The commission recommended that the income of persons making the claim should be completely disregarded, although that proposal was not part of the consultation on the original discussion paper. How did your thinking on that important issue develop?
There are two central issues. The first is the logical point that the income of the surviving spouse is the surviving spouse’s income. There is no reason why that in itself should affect the claim.
You do not agree with the judges of the Court of Session when they say that section 7 would remove the flexibility that exists.
I do not think that such flexibility is exercised in practice. I am afraid that it is not a real argument.
I have a question about issues that might arise from the use of the multiplier. Some of the critics of section 7 have defended using a multiplier from the date of death on the ground that it would correctly discount for the possibility that the deceased might have died anyway other than from their injuries as a result of an accident. Consequently, it could be argued that the provision is, as it was eloquently put,
As we are carrying out an actuarial exercise and using the Ogden tables, which have actuarial input, the actuarial view is that future loss should be treated as future loss and past loss as past loss. Future and past are determined as at the date of the proof. For example, if someone is injured rather than killed, you calculate the past loss separately from the future loss. We are saying that that should also be done in fatal cases. There is a slight bias that comes from discounting for futurity from the date of death rather than the date of the proof—remember that the gap is typically four years or so, although it can be more. It is probably fair to say that wrongful death cases take longer to process through the courts because it is harder to get the facts together as the person primarily affected by the accident is dead.

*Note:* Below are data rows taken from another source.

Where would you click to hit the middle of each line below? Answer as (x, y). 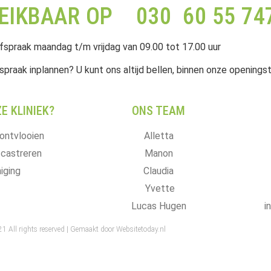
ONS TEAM (158, 110)
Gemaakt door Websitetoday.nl (118, 229)
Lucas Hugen (158, 206)
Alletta (158, 135)
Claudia (158, 171)
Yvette (160, 188)
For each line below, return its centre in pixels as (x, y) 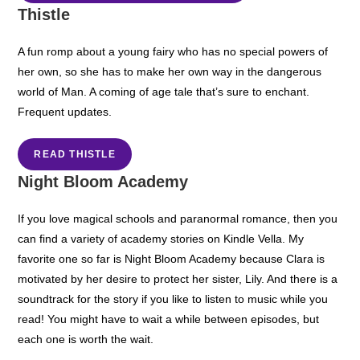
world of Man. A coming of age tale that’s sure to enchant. (164, 91)
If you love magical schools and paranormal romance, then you (178, 218)
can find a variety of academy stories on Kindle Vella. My (161, 238)
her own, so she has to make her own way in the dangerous (170, 71)
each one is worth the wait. (86, 339)
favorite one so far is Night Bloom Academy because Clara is (172, 258)
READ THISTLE (75, 154)
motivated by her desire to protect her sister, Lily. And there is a (178, 278)
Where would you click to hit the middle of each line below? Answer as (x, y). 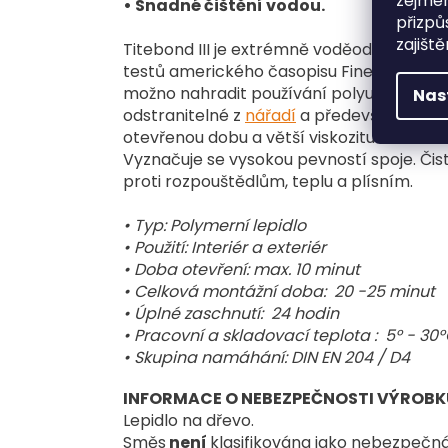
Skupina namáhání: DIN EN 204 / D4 (272, 357)
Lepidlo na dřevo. (188, 420)
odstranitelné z (184, 115)
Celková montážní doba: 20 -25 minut (284, 291)
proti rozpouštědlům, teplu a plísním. (268, 181)
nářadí (270, 115)
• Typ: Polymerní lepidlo (214, 225)
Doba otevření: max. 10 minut (247, 269)
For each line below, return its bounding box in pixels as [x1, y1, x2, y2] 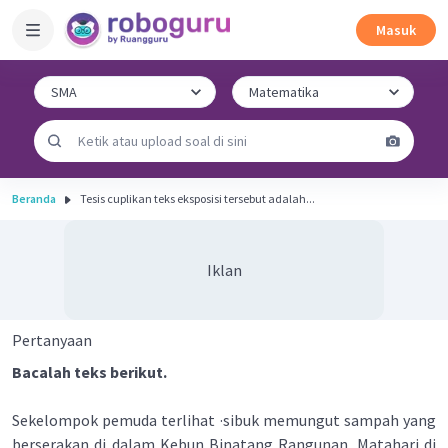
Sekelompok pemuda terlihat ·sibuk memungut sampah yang [12, 410, 436, 430]
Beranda [12, 191, 56, 206]
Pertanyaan [12, 330, 92, 350]
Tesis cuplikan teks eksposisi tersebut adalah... [80, 191, 315, 206]
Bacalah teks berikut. [12, 362, 167, 382]
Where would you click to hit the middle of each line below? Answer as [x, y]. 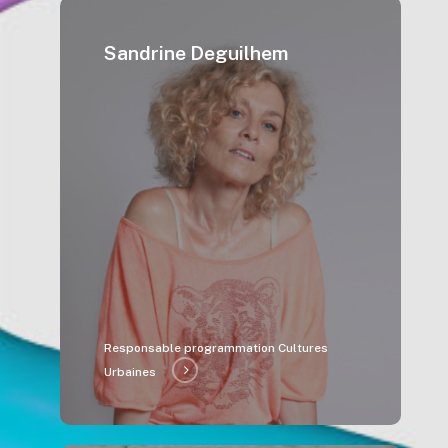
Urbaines [130, 371]
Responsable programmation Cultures [216, 347]
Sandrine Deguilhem [196, 52]
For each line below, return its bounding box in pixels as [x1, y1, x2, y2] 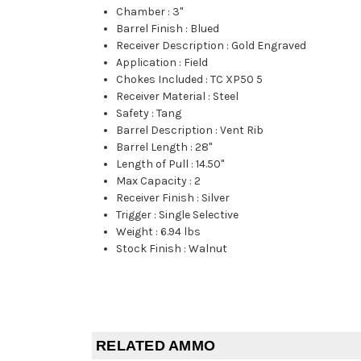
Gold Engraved [231, 39, 307, 53]
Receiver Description [116, 39, 225, 53]
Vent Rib [220, 123, 264, 138]
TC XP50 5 [210, 73, 263, 87]
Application [116, 56, 177, 70]
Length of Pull [116, 157, 189, 172]
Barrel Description [116, 123, 214, 138]
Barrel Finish [116, 22, 184, 36]
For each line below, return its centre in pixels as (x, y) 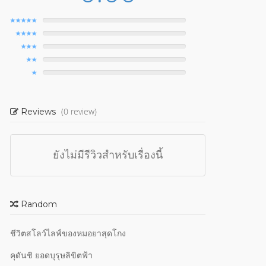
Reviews (38, 112)
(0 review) (79, 111)
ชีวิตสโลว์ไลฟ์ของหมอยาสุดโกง (68, 233)
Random (38, 204)
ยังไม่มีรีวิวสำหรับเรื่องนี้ (108, 155)
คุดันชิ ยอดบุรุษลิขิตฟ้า (51, 255)
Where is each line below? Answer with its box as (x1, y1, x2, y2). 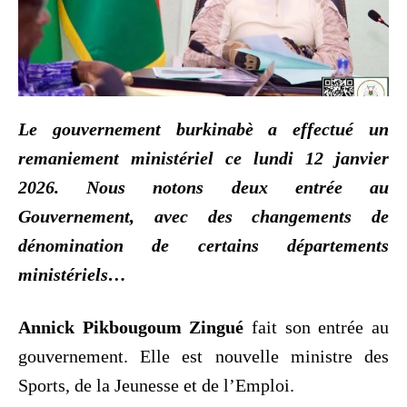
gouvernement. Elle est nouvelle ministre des (18, 345, 389, 366)
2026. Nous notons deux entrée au (18, 176, 389, 197)
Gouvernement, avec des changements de (18, 205, 389, 226)
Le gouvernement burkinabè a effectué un (18, 118, 389, 139)
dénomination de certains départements (18, 234, 389, 255)
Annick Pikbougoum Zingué (18, 316, 244, 337)
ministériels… (18, 263, 126, 284)
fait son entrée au (243, 316, 390, 337)

From an actuarial point of view, the normal way to deal with the task in a case where the deceased had survived would be to calculate past loss and future loss separately, discounting for all the risks attendant on future loss.
I can see that that is a logical argument. Let us now pursue the question of exemption for mental illness under section 4.
Good morning. The witnesses will be well aware that section 4(3)(b) says that an award
That is right. Such a claim could be made under common law. The commission produced a report on damages for psychiatric injury. It is about six years old and has not been implemented, but it would do much to rationalise the law in this area. We took the view that damages for psychiatric loss, if you can call it that, are a discrete area that we considered separately in a separate report. In some cases, the surviving spouse, partner or children might be able to recover for psychiatric losses, but that falls under distinct criteria so we did not think that it was to be properly considered in the “Report on Damages for Wrongful Death”, which was concerned with the derivative rights of the family rather than the rights that the family might have for injury caused to them directly. I hope that that is clear.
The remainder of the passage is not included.